- EXERCISE BRIEF: Take the lines below beginning at the line that has "8am ET/5am PT [16, 159, 90, 173]" and stopping after the line that has "的可达性. 利用快速检验准则: (412, 82)", and print them exactly as they are, with no other lines.

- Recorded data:
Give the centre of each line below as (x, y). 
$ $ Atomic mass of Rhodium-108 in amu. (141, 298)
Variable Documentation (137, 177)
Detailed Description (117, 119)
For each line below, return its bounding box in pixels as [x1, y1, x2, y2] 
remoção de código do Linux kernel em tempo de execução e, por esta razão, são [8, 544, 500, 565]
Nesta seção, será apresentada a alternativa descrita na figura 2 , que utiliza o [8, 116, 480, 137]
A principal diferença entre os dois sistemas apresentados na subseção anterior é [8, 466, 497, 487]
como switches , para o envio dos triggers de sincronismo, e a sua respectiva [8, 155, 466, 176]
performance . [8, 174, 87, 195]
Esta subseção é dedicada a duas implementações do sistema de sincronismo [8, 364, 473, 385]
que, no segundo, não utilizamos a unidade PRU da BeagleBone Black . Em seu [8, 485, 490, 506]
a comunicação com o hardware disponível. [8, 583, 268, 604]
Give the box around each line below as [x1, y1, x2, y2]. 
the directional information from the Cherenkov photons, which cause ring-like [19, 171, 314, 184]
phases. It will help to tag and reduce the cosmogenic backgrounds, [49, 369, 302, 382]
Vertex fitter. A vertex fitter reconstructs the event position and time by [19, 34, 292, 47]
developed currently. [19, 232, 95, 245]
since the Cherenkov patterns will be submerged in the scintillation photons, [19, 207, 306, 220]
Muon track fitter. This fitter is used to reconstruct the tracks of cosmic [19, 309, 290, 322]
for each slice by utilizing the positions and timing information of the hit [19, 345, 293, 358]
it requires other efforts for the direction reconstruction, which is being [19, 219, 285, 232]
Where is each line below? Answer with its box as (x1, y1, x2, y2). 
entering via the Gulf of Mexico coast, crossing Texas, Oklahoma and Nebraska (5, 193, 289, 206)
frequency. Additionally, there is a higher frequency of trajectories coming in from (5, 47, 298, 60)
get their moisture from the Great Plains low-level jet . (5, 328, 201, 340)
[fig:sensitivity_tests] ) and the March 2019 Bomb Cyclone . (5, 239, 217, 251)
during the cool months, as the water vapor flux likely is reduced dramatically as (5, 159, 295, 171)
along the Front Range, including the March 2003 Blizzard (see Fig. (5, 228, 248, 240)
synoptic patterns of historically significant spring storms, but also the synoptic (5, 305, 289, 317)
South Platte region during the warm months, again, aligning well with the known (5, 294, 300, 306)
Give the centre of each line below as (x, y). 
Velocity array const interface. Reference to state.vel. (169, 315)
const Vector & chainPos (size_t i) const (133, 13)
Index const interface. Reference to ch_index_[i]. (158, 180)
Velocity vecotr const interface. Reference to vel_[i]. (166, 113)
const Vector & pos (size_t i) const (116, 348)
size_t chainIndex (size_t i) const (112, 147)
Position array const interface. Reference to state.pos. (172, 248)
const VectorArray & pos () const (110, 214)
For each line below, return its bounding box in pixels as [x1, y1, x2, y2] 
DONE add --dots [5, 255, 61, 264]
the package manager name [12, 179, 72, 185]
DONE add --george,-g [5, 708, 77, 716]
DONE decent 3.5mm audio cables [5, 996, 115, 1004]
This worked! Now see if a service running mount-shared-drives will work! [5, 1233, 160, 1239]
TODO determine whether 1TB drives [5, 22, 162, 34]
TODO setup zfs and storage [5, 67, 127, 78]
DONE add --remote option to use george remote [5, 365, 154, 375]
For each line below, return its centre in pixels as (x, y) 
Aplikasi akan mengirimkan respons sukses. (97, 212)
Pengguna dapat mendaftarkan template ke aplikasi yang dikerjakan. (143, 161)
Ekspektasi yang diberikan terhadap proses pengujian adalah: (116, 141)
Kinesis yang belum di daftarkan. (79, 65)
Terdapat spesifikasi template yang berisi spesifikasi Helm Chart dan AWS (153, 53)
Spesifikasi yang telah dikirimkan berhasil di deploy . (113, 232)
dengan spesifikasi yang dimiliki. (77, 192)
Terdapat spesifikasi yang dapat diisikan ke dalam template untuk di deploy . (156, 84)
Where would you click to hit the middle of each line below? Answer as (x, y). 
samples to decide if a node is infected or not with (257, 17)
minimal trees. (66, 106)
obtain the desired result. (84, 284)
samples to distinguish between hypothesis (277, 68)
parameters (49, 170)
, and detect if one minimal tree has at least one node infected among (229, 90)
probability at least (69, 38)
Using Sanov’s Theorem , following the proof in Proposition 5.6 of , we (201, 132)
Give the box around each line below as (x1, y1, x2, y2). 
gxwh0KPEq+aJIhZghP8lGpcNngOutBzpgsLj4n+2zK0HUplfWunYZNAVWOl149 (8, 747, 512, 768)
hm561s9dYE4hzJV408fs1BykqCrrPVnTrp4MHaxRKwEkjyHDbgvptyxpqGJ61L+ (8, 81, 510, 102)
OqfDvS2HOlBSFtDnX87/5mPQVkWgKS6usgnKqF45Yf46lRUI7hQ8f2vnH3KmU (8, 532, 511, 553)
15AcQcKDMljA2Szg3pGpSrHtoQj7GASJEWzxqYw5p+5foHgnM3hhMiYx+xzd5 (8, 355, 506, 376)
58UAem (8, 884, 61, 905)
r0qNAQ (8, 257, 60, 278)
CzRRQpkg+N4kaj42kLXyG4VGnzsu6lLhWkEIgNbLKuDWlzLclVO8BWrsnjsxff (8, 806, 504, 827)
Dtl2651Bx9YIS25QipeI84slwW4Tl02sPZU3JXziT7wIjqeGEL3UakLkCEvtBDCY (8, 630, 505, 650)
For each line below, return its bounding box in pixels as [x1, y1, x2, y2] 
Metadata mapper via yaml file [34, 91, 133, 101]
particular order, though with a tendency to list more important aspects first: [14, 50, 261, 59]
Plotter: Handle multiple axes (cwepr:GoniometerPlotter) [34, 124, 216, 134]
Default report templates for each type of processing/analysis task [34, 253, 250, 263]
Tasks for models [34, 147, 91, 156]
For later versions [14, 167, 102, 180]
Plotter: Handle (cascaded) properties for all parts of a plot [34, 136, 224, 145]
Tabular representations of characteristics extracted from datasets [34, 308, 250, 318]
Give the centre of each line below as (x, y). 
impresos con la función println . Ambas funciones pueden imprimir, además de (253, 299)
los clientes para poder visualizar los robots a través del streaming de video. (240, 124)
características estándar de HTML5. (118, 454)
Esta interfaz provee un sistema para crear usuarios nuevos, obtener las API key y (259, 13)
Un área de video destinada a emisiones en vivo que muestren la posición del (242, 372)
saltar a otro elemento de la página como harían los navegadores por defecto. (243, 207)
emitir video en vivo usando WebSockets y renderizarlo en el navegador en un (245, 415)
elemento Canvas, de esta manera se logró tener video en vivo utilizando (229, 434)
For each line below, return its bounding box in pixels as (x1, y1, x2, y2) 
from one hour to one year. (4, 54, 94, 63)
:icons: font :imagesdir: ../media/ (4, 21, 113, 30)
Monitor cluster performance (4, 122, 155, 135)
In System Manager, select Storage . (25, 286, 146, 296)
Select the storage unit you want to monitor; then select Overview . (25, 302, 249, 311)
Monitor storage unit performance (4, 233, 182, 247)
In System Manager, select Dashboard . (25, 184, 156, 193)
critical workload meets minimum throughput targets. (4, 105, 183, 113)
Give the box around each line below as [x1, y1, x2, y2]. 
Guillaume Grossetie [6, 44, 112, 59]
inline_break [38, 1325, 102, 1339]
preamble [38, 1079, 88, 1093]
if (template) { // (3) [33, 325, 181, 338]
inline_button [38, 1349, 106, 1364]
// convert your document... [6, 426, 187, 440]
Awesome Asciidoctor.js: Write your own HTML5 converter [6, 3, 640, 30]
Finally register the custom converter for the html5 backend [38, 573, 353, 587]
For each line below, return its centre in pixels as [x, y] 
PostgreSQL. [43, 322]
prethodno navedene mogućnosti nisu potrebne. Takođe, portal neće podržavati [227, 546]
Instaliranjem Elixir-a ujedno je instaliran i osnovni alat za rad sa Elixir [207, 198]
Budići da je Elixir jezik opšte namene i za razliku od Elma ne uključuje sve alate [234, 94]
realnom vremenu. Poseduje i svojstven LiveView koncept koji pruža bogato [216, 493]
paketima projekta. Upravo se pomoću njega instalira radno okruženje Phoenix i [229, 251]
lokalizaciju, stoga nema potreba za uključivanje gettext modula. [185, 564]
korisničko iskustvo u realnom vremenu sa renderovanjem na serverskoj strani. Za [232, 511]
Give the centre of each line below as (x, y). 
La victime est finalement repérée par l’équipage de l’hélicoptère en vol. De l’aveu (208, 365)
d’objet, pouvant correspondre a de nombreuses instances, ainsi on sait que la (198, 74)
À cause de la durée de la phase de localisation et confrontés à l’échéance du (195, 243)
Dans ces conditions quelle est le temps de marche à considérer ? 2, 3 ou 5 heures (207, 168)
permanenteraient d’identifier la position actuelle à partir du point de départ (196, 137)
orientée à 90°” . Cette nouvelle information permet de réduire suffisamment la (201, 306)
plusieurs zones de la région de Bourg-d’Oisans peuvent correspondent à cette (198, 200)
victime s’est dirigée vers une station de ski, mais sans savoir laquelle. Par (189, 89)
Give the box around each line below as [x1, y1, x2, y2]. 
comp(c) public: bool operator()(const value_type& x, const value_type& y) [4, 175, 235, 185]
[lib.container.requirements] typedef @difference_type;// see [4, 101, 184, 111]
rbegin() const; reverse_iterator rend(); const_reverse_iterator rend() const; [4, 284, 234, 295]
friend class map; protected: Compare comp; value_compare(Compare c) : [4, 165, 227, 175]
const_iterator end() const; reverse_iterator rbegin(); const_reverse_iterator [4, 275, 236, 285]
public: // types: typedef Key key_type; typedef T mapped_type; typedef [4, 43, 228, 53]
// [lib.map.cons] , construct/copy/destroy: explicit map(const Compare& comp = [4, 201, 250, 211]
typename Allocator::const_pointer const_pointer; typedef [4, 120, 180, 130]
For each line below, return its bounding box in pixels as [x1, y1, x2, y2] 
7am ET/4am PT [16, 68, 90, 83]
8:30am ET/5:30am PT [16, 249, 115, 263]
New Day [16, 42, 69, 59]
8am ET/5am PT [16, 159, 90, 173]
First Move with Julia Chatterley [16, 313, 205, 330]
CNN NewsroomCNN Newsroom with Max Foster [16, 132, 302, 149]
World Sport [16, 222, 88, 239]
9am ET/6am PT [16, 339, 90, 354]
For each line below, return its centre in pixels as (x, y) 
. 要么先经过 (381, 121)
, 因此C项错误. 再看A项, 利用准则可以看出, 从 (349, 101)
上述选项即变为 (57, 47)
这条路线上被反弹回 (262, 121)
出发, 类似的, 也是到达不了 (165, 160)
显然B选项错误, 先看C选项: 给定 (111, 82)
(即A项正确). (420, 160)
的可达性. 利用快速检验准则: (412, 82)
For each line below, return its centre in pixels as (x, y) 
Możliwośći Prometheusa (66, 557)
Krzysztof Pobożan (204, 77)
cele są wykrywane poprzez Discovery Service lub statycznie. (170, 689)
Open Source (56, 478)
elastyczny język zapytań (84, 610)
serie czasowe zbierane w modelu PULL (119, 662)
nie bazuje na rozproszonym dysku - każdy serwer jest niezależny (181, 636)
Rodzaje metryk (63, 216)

- OUTPUT:
8am ET/5am PT [16, 159, 90, 173]
First Move with Julia Chatterley [16, 313, 205, 330]
CNN NewsroomCNN Newsroom with Max Foster [16, 132, 302, 149]
World Sport [16, 222, 88, 239]
9am ET/6am PT [16, 339, 90, 354]
For each line below, return its centre in pixels as (x, y) 
. 要么先经过 (381, 121)
, 因此C项错误. 再看A项, 利用准则可以看出, 从 (349, 101)
上述选项即变为 (57, 47)
这条路线上被反弹回 (262, 121)
出发, 类似的, 也是到达不了 (165, 160)
显然B选项错误, 先看C选项: 给定 (111, 82)
(即A项正确). (420, 160)
的可达性. 利用快速检验准则: (412, 82)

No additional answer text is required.